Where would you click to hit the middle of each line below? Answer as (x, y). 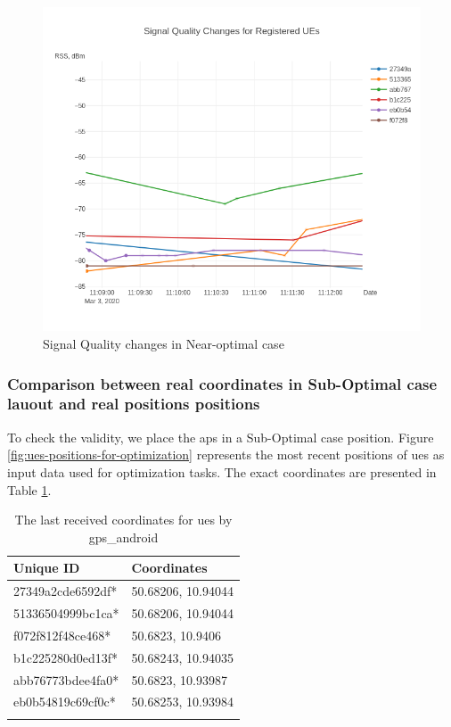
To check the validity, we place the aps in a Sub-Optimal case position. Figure (221, 437)
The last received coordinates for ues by (123, 520)
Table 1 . (29, 489)
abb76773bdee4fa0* (66, 679)
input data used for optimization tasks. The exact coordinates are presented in (222, 471)
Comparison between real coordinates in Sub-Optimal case (222, 383)
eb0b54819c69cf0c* (65, 702)
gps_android (123, 537)
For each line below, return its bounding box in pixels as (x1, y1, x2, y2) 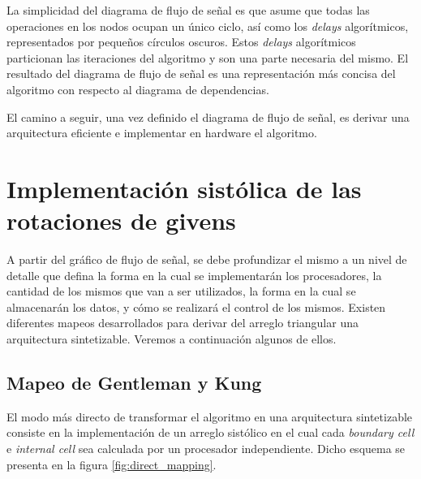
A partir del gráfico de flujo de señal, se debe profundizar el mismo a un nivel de (6, 251, 407, 268)
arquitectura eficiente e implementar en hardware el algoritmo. (6, 124, 317, 141)
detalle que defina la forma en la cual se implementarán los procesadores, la (6, 266, 382, 283)
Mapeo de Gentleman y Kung (6, 370, 262, 395)
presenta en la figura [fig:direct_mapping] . (6, 455, 217, 473)
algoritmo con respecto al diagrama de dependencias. (6, 80, 269, 97)
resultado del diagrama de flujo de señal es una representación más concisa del (6, 65, 396, 82)
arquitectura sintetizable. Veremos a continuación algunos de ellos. (6, 330, 337, 347)
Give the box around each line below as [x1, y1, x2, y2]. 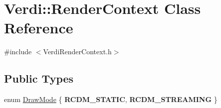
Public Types [4, 71, 74, 86]
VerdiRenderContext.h [43, 46, 112, 57]
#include [4, 46, 32, 57]
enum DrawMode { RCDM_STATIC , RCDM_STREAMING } [4, 94, 218, 105]
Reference [4, 17, 73, 38]
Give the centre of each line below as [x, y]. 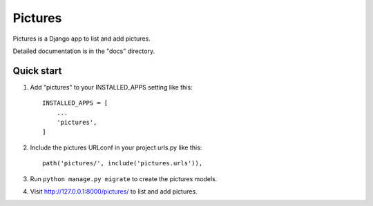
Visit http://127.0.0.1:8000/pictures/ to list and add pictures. [114, 191]
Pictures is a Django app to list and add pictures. [82, 39]
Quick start [37, 71]
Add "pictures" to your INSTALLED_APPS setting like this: [111, 87]
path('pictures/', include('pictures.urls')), [123, 163]
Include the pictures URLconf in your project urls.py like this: [116, 147]
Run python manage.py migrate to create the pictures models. [124, 178]
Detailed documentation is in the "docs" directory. [84, 51]
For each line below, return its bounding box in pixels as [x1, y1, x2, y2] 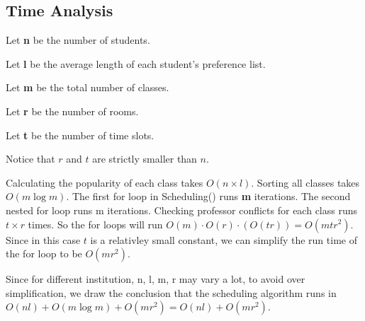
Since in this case [6, 232, 81, 247]
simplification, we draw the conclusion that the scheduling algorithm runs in [6, 285, 337, 300]
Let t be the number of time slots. [6, 127, 155, 142]
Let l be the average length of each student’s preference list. [6, 56, 266, 71]
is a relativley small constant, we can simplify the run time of [90, 232, 357, 247]
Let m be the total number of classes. [6, 80, 169, 95]
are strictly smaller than [92, 151, 197, 166]
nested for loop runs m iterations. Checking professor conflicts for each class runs [6, 202, 358, 217]
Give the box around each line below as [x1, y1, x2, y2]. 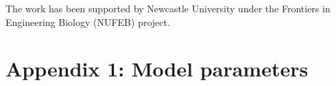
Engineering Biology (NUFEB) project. [5, 14, 170, 29]
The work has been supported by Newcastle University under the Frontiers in [5, 1, 331, 15]
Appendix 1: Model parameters [5, 55, 309, 83]
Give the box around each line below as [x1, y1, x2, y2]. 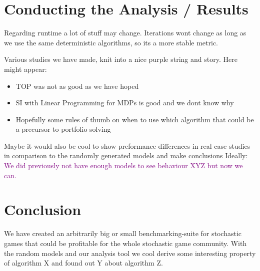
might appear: [4, 63, 47, 74]
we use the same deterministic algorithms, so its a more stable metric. [4, 37, 218, 47]
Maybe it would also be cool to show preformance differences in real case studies [4, 140, 250, 151]
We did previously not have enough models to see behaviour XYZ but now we [4, 160, 243, 171]
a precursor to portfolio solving [15, 124, 111, 134]
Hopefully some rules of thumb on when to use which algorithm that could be [15, 114, 254, 124]
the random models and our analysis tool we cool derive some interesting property [4, 248, 256, 258]
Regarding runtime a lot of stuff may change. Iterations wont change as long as [4, 27, 246, 38]
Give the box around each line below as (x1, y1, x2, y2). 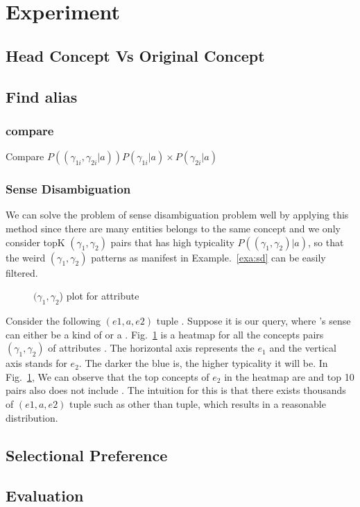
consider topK (6, 234, 65, 249)
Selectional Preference (6, 444, 168, 465)
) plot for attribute (59, 289, 139, 303)
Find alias (6, 85, 78, 107)
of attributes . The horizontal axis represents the (48, 341, 255, 355)
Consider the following (6, 313, 101, 327)
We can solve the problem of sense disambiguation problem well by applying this (6, 207, 349, 222)
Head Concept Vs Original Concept (6, 44, 265, 66)
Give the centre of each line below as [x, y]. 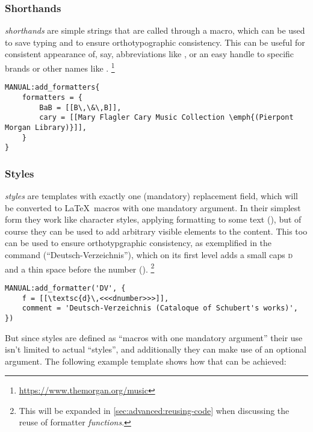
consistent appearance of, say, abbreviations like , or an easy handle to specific [150, 54]
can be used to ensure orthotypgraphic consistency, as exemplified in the [138, 243]
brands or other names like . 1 [60, 67]
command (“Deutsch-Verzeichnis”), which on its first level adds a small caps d [149, 255]
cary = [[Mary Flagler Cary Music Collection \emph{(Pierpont [166, 118]
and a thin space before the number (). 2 [80, 268]
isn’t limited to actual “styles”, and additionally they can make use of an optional [156, 349]
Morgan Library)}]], [46, 127]
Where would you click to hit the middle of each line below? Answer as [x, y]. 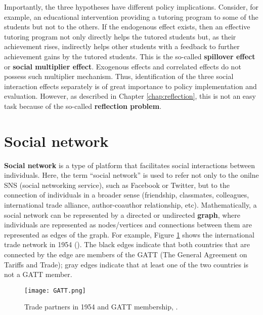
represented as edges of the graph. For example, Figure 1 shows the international [129, 234]
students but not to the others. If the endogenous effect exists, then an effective [127, 27]
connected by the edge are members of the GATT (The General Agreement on [126, 254]
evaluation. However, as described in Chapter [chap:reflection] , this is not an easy [130, 96]
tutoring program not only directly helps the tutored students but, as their [120, 36]
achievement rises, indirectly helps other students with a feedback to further [122, 46]
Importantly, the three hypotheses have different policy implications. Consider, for [131, 7]
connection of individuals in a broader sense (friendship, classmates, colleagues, [127, 195]
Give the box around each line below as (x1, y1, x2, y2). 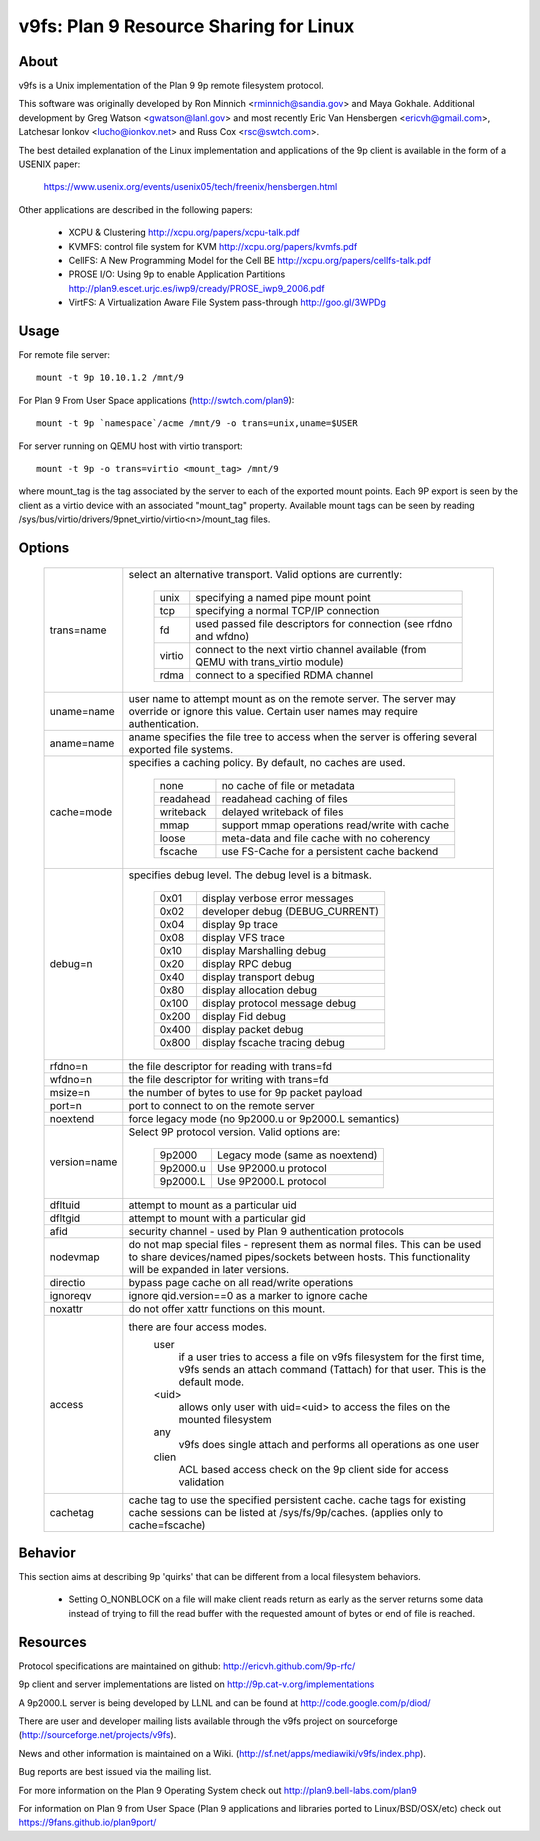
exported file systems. (128, 742, 234, 756)
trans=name (49, 623, 107, 637)
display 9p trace (201, 917, 279, 931)
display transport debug (201, 970, 315, 984)
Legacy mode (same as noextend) (216, 1148, 378, 1162)
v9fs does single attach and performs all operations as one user (178, 1437, 480, 1451)
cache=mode (49, 805, 113, 819)
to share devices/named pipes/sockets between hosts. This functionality (128, 1250, 471, 1264)

** REQUIREMENT **
Once the line containing "v9fs does single" is found, print it and every line after it through the end of the listing, exactly and alone.

** TASK OUTPUT **
v9fs does single attach and performs all operations as one user (178, 1437, 480, 1451)
cache=mode (49, 805, 113, 819)
to share devices/named pipes/sockets between hosts. This functionality (128, 1250, 471, 1264)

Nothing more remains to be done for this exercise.